Description of the task → Using the data that follows, output only the lines from the line with "Get-Member (31, 68)" up to and including the line with "Installer pipenv (56, 201)", exactly, leaving pictures aside.

Dataset excerpts:
######

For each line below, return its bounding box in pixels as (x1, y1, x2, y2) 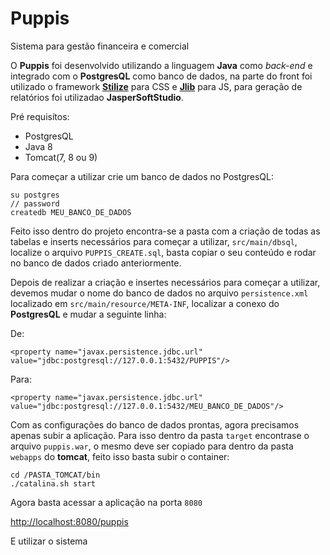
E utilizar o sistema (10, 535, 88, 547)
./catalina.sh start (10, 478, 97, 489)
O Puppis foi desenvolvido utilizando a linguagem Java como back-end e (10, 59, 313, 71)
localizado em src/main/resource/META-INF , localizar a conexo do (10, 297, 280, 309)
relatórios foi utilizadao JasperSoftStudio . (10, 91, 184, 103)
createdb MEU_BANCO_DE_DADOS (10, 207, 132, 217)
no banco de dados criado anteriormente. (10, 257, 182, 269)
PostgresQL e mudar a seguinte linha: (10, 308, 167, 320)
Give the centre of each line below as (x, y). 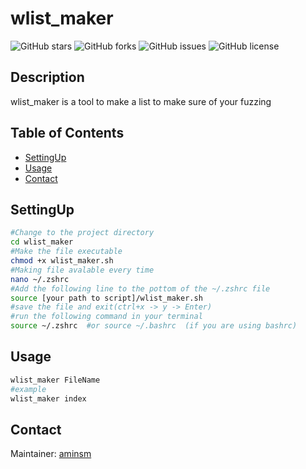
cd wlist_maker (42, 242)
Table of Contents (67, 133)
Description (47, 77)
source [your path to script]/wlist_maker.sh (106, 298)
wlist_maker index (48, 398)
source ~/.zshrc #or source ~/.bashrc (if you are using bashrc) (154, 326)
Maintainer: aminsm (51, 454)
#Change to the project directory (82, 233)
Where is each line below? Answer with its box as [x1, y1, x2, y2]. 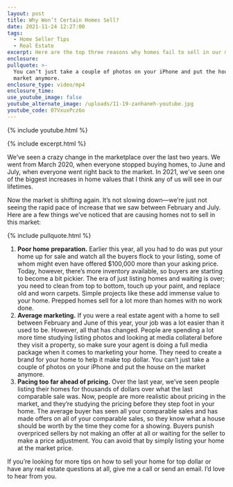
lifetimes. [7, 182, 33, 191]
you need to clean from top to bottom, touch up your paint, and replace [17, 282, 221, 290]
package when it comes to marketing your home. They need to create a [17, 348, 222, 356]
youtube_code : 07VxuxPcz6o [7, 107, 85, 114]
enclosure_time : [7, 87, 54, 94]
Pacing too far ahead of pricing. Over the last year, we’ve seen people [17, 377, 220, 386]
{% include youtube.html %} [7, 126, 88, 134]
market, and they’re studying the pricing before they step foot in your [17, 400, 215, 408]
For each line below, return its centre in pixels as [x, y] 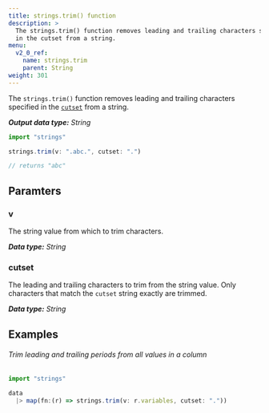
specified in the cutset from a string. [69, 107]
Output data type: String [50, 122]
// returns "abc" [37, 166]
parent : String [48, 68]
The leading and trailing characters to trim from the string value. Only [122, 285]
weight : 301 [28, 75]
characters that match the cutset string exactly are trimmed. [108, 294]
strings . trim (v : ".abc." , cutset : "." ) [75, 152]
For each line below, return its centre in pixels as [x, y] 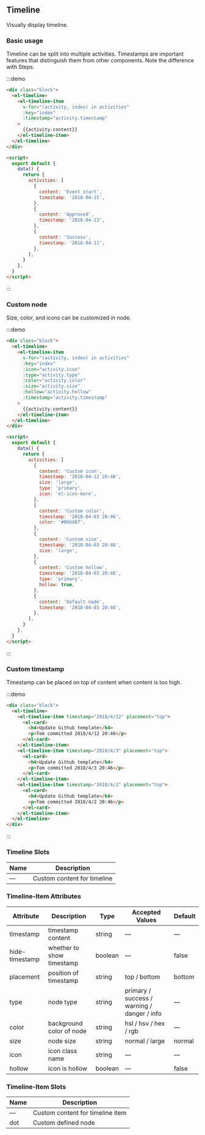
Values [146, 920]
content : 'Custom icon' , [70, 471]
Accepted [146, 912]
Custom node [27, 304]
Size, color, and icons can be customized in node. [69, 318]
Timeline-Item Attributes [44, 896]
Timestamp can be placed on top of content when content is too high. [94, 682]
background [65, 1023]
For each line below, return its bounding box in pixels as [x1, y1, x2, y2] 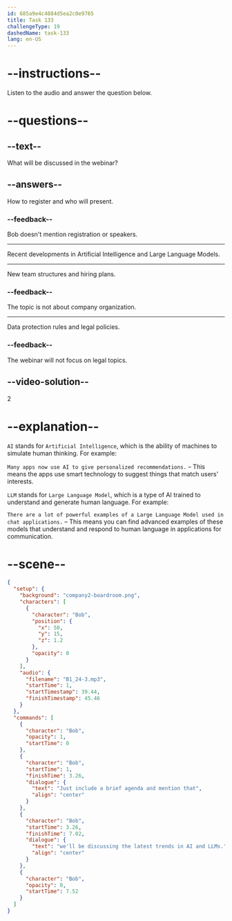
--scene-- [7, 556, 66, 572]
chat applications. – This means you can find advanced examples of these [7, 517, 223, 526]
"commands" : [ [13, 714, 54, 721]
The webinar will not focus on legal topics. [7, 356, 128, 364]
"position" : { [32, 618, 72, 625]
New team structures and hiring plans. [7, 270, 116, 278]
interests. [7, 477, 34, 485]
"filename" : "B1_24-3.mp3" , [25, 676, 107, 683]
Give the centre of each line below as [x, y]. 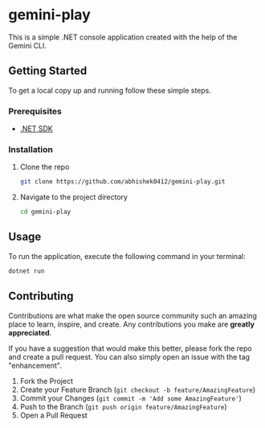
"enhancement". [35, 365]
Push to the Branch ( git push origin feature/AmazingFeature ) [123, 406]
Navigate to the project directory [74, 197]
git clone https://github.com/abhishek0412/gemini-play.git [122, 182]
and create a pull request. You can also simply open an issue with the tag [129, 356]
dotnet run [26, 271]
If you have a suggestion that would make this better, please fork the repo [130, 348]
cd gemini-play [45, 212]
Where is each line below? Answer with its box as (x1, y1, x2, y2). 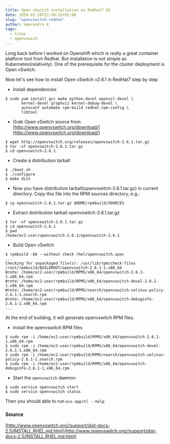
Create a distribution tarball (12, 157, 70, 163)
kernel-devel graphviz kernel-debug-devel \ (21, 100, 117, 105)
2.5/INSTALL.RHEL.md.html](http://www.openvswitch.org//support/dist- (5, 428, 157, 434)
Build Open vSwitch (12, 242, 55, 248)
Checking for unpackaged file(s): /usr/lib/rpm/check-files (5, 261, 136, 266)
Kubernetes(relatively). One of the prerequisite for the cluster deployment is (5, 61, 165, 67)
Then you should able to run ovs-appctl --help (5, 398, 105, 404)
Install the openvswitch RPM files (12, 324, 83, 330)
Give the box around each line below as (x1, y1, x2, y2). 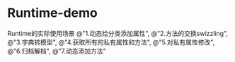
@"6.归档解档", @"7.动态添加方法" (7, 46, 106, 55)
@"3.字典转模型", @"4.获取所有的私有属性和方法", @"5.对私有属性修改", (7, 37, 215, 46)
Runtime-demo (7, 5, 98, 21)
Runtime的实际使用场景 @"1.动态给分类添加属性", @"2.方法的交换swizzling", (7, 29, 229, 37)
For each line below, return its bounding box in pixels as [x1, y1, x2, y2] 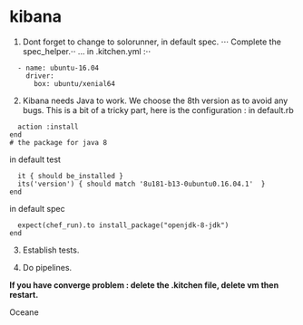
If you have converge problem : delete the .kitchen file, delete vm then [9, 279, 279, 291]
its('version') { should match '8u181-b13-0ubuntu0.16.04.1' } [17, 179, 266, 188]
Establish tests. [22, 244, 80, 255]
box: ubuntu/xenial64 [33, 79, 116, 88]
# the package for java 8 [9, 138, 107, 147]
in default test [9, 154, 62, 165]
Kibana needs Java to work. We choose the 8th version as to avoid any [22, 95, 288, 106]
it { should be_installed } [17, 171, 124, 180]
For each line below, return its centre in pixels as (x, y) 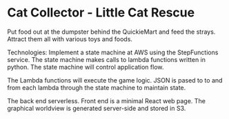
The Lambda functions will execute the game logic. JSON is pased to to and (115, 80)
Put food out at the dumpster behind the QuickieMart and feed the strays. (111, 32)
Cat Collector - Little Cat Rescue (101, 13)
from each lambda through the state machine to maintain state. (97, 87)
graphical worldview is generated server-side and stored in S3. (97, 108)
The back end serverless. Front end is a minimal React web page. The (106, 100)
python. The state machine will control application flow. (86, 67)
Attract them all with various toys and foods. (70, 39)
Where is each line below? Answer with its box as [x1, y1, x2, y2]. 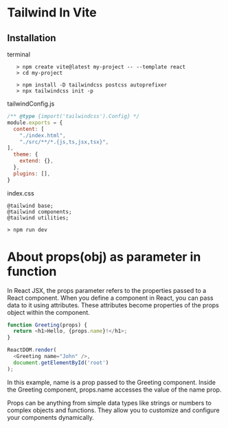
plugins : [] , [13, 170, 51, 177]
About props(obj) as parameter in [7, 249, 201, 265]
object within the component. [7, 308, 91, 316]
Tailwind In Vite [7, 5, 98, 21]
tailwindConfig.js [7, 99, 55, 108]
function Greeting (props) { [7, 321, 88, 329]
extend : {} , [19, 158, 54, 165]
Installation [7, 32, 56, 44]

######

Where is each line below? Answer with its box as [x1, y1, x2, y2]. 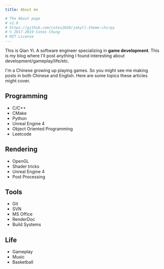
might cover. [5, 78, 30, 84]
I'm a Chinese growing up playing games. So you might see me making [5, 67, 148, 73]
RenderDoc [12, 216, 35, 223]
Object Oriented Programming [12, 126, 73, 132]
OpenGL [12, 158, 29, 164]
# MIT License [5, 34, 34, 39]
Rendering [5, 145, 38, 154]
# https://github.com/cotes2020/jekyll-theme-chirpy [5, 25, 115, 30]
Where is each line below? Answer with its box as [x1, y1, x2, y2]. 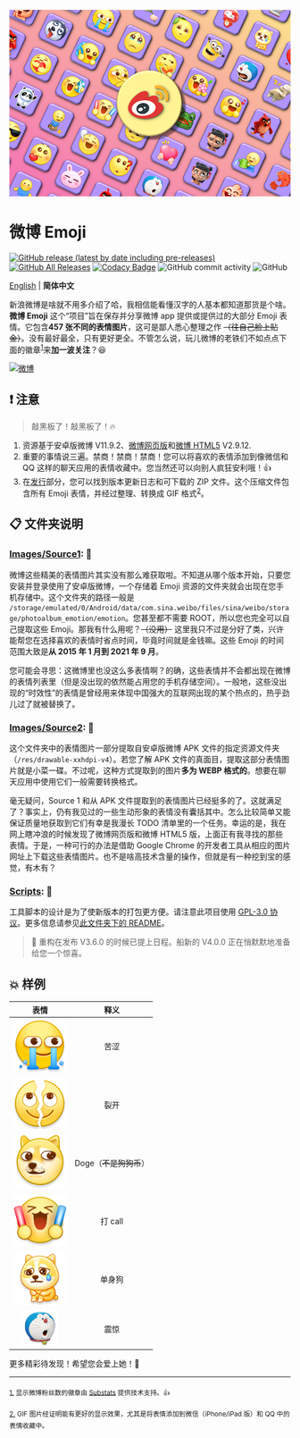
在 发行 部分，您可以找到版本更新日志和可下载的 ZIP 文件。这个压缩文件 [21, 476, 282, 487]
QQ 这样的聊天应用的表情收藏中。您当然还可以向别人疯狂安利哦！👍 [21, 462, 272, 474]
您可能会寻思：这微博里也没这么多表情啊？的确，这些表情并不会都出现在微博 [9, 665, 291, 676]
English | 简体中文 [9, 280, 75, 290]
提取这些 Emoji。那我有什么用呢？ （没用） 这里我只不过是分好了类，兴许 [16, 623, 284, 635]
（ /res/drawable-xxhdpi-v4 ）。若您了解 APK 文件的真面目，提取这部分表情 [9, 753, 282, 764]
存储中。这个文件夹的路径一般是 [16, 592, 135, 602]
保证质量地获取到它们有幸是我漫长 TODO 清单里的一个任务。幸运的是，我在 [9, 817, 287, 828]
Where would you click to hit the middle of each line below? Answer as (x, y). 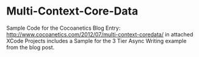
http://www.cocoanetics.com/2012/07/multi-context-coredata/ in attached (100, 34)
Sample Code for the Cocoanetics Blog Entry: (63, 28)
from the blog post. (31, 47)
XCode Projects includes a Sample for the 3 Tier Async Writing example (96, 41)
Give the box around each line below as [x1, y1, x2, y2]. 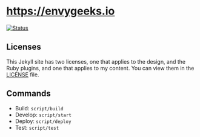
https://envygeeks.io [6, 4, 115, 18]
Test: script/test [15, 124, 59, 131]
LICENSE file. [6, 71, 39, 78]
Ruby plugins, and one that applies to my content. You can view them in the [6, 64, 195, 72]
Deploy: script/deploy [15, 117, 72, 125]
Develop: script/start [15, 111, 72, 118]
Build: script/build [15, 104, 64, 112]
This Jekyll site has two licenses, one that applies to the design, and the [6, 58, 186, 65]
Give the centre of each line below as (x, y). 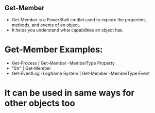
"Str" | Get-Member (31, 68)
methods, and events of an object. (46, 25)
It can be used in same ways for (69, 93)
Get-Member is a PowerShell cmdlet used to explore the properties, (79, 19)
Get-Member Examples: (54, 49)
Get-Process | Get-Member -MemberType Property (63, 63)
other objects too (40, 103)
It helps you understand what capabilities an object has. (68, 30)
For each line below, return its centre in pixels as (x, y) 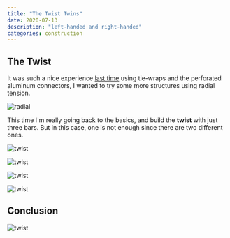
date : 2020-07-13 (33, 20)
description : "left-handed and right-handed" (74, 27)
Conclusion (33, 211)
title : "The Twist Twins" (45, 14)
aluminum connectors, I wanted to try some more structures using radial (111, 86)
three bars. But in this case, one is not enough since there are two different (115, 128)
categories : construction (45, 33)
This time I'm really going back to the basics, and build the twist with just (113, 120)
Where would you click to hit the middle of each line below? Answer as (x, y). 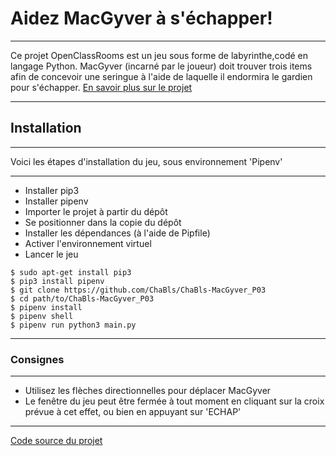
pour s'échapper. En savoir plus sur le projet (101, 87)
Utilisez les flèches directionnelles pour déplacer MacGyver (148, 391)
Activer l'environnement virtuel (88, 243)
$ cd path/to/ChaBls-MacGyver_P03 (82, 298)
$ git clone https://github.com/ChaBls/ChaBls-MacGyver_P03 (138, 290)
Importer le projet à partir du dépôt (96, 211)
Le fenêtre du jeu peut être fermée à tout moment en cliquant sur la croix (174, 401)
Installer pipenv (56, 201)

######

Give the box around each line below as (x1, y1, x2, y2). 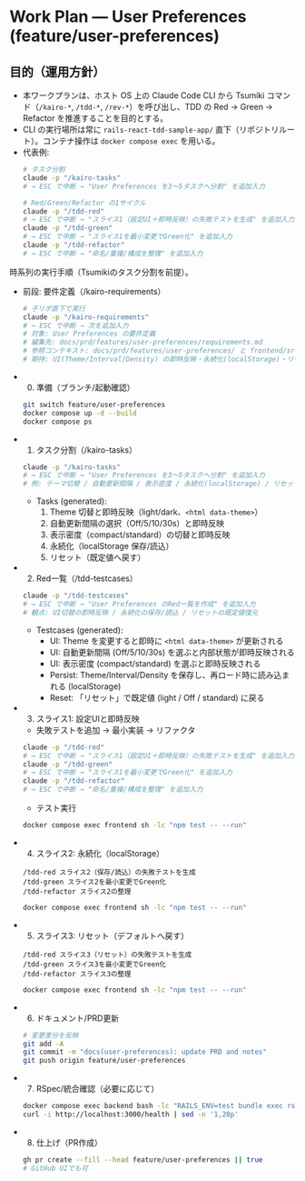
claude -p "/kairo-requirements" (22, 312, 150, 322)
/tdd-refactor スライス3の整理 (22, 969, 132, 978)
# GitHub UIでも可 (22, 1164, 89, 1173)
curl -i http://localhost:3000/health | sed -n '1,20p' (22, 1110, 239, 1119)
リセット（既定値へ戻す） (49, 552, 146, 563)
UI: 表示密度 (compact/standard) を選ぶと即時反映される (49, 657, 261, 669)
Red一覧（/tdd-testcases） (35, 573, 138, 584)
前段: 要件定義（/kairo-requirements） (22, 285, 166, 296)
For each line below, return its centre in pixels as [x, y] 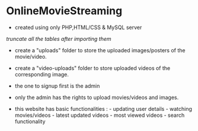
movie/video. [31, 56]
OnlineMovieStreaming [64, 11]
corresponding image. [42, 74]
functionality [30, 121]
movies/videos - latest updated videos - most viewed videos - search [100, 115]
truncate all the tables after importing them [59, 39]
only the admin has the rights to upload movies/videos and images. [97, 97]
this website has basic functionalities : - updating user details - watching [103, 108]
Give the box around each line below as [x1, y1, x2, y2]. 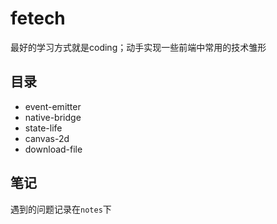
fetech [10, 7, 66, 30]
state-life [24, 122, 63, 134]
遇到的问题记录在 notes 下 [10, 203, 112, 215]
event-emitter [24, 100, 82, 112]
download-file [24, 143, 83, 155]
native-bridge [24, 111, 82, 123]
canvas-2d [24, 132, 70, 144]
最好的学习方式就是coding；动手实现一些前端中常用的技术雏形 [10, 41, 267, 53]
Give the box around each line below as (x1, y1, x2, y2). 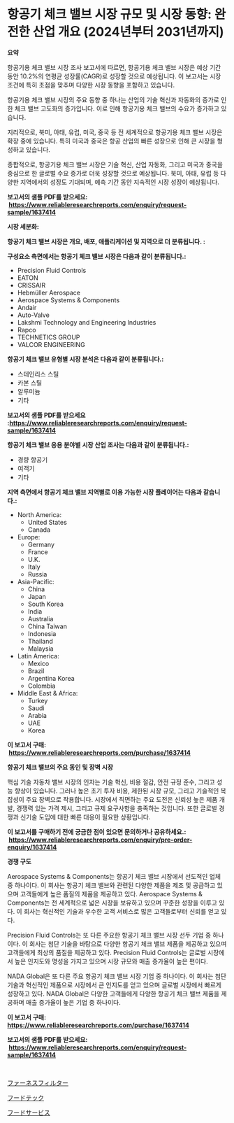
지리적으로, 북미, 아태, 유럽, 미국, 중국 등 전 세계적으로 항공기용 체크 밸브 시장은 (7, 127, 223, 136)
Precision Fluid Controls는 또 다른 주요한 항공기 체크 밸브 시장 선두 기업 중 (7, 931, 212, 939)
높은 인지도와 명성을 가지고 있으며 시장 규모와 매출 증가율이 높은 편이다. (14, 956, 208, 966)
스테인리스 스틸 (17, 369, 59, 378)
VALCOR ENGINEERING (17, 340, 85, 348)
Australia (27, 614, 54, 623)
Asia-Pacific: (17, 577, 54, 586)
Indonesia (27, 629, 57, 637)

######

Answer section →
"Str" | Get-Member (31, 68)
methods, and events of an object. (46, 25)
It can be used in same ways for (69, 93)
Get-Member is a PowerShell cmdlet used to explore the properties, (79, 19)
Get-Member Examples: (54, 49)
Get-Process | Get-Member -MemberType Property (63, 63)
other objects too (40, 103)
It helps you understand what capabilities an object has. (68, 30)
For each line below, return its centre in pixels as (x, y) 
date : 2020-07-13 (33, 20)
description : "left-handed and right-handed" (74, 27)
Conclusion (33, 211)
title : "The Twist Twins" (45, 14)
aluminum connectors, I wanted to try some more structures using radial (111, 86)
three bars. But in this case, one is not enough since there are two different (115, 128)
categories : construction (45, 33)
This time I'm really going back to the basics, and build the twist with just (113, 120)
Where would you click to hit the middle of each line below? Answer as (x, y). 
pour s'échapper. En savoir plus sur le projet (101, 87)
Utilisez les flèches directionnelles pour déplacer MacGyver (148, 391)
Activer l'environnement virtuel (88, 243)
$ cd path/to/ChaBls-MacGyver_P03 (82, 298)
$ git clone https://github.com/ChaBls/ChaBls-MacGyver_P03 (138, 290)
Importer le projet à partir du dépôt (96, 211)
Le fenêtre du jeu peut être fermée à tout moment en cliquant sur la croix (174, 401)
Installer pipenv (56, 201)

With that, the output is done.